Arts Council Director Has Fostered Vibrant Collaboration

Hartford Courant Editorial

January 25, 2009

The breadth and depth of Ken Kahn's involvement in the community and his efforts to recognize and celebrate the stunning diversity of its cultural and artistic activities made his selection for The Courant's 10th annual Tapestry Award a natural.

The award is designed to honor those who do the most to foster a weaving together of the people in our region. Mr. Kahn, who is the executive director of the Greater Hartford Arts Council, has spent a decade looking for and creating the kinds of connections that give residents a greater exposure to and appreciation of the region's richly creative arts and cultural activities. He will receive his award at 8:30 a.m. Tuesday at the Greater Hartford Arts Council board meeting.

This year the Tapestry Award is being given in two categories, to an individual and to a corporation. United Technologies Corp. has been chosen to receive the corporate award, which is to be given in a ceremony later this year.

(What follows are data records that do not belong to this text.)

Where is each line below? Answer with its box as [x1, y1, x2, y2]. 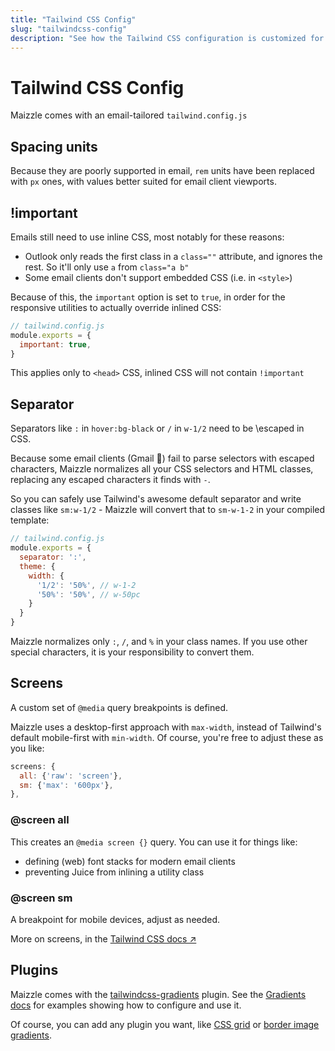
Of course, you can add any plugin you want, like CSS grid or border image [10, 1018, 320, 1030]
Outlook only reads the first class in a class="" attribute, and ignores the [24, 250, 323, 262]
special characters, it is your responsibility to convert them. [10, 646, 255, 658]
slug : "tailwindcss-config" [10, 24, 128, 34]
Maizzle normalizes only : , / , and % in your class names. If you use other [10, 636, 308, 647]
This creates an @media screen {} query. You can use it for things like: [10, 836, 298, 848]
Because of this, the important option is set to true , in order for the [10, 291, 286, 303]
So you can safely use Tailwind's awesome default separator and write [10, 493, 302, 505]
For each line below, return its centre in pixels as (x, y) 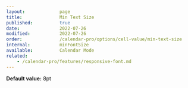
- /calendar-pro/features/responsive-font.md (74, 61)
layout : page (38, 12)
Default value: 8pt (29, 78)
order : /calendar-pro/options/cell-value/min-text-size (94, 39)
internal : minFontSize (48, 45)
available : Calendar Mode (50, 51)
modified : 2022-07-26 (46, 34)
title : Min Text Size (50, 17)
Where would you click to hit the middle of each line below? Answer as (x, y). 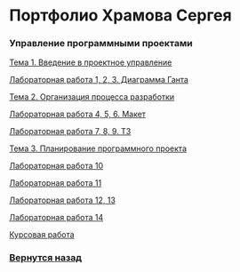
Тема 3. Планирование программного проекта (98, 148)
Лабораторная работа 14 (56, 218)
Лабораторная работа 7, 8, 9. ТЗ (70, 132)
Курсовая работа (42, 235)
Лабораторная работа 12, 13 (62, 200)
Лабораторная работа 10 (56, 166)
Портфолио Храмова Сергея (121, 16)
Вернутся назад (46, 258)
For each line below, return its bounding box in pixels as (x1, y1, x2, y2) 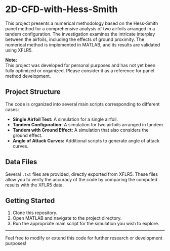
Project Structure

Rie Poirier-Campbell, deputy director of the arts council, praised Mr. Kahn's sense of engagement with the entire community in her essay nominating him for the award.

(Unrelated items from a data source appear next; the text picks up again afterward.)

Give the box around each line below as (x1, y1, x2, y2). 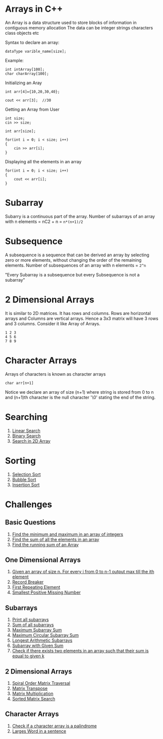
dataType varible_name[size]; (5, 49, 67, 54)
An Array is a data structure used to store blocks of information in (5, 20, 137, 25)
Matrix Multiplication (12, 691, 54, 696)
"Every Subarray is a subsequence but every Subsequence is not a (5, 271, 140, 277)
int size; (5, 116, 25, 121)
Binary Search (12, 433, 41, 439)
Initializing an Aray (5, 80, 42, 86)
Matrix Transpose (12, 686, 48, 691)
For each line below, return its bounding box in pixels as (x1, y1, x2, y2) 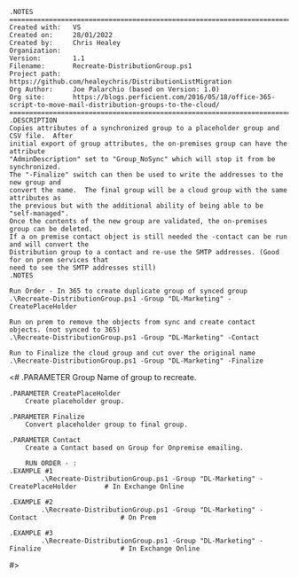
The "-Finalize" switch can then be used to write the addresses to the (9, 170, 284, 179)
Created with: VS (9, 23, 82, 32)
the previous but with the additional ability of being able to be (9, 201, 264, 210)
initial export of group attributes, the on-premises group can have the (9, 139, 288, 148)
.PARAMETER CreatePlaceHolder (9, 389, 122, 398)
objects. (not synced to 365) (9, 325, 122, 334)
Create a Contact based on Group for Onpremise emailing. (25, 443, 244, 452)
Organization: (9, 46, 62, 55)
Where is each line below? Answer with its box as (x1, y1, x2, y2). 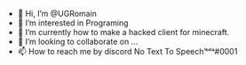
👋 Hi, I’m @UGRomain (17, 9, 98, 18)
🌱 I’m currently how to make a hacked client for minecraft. (17, 27, 230, 37)
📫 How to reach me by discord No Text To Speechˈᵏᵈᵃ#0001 (17, 47, 238, 56)
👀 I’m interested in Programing (17, 18, 129, 28)
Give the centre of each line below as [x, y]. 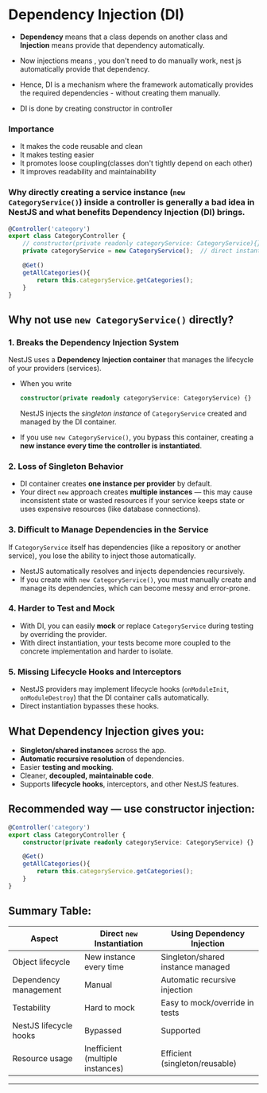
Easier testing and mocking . [66, 767]
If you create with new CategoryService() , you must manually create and [138, 580]
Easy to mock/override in [207, 1002]
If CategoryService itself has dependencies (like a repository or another [124, 547]
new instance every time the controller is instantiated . [111, 445]
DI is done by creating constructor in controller [96, 108]
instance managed [195, 966]
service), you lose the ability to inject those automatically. [102, 556]
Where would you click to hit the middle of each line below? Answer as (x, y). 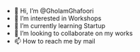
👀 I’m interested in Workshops (58, 18)
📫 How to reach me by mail (54, 41)
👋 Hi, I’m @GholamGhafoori (54, 11)
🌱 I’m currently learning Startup (60, 26)
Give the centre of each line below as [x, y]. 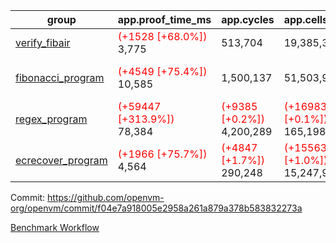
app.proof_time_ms [164, 19]
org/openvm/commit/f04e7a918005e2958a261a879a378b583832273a [156, 208]
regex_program [51, 119]
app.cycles [248, 19]
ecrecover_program [61, 160]
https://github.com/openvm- [106, 197]
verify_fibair [43, 42]
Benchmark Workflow [55, 227]
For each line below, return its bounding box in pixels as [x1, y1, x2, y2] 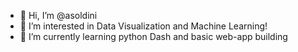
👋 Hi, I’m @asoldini [19, 10, 98, 21]
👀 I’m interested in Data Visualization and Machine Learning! [19, 20, 268, 32]
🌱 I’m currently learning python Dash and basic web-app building [19, 31, 288, 42]

"Ken has the innate ability to connect people from different cultures, races, political bents and social statures, bringing them together for a common purpose," she said. "As a leader in Greater Hartford's arts world for nearly 10 years and communities across the country for decades more, he speaks art a language that transcends all differences."

Mr. Kahn, who is known for his bow ties, plans to step down from his post running the arts council in June. His tenure has been marked by a nuts and bolts attention to fundraising, having nearly doubled the size of the annual United Arts Campaign to $4.3 million, and using the resources of the council to help individuals and groups in music, visual arts, dance and cultural celebrations.

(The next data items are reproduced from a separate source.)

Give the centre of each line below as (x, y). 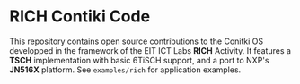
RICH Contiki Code (80, 17)
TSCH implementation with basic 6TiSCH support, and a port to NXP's (139, 60)
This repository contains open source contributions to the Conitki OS (136, 41)
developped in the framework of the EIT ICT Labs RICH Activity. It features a (150, 50)
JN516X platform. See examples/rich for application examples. (125, 70)
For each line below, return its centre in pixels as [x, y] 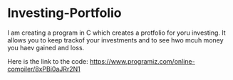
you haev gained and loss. [46, 47]
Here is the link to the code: [48, 61]
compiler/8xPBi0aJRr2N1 [44, 69]
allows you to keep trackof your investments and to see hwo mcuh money [115, 40]
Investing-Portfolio [64, 13]
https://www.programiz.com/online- [142, 61]
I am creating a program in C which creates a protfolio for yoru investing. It [116, 33]
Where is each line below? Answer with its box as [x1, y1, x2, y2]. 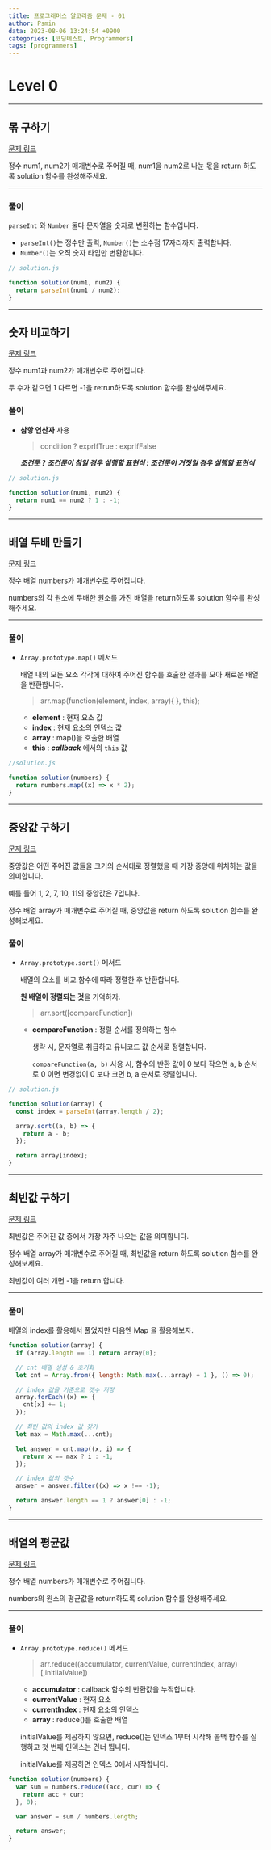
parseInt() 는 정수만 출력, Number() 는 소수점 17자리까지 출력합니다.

Under his direction, the council has provided hundreds of thousands of dollars to support neighborhood and regional activities such as the West Indian Festival and Parade, the Monday Night Jazz Series, the Caribbean American Festival and Keney Park Family Day.

For individuals, the council has provided fellowships to allow artists to pursue their interests in disciplines including African storytelling, ceramics, photography and poetry.

"Ken has also become the behind-the-scenes convener-in-chief in the cultural community, bringing together fractious groups and getting them to find common purposes and collaborate in ways that strengthen their organizations while providing the public with superior programming," according to Ms. Poirier-Campbell. "Under his guidance, the Greater Hartford Dance Umbrella was born to bolster our community's rich dance heritage, pulling together dance groups from a variety of cultures and dance disciplines, from Asian to Caribbean."

Beyond the organizations that he has helped strengthen and the energy he has given the arts regionally, Mr. Kahn has helped create a lasting visual artistic legacy through public art. Thirty permanent pieces have been installed in the past six years. Hartford now has two new sculpture parks with 16 spectacular pieces along the Riverfront and five more at the Learning Corridor. Ms. Poirier-Campbell notes his hand behind new public sculpture at The Bushnell Center for the Performing Arts, the Ancient Burying Grounds, Elizabeth Park, Keney Park and Pope Park. He also promoted the installation of murals at city schools and in neighborhood centers.

In helping artists and organizations, Mr. Kahn has also brought the joy and challenges of artistic expression to hundreds of thousands of audience members, festival goers and casual passers-by, all of whom go away richer for his efforts.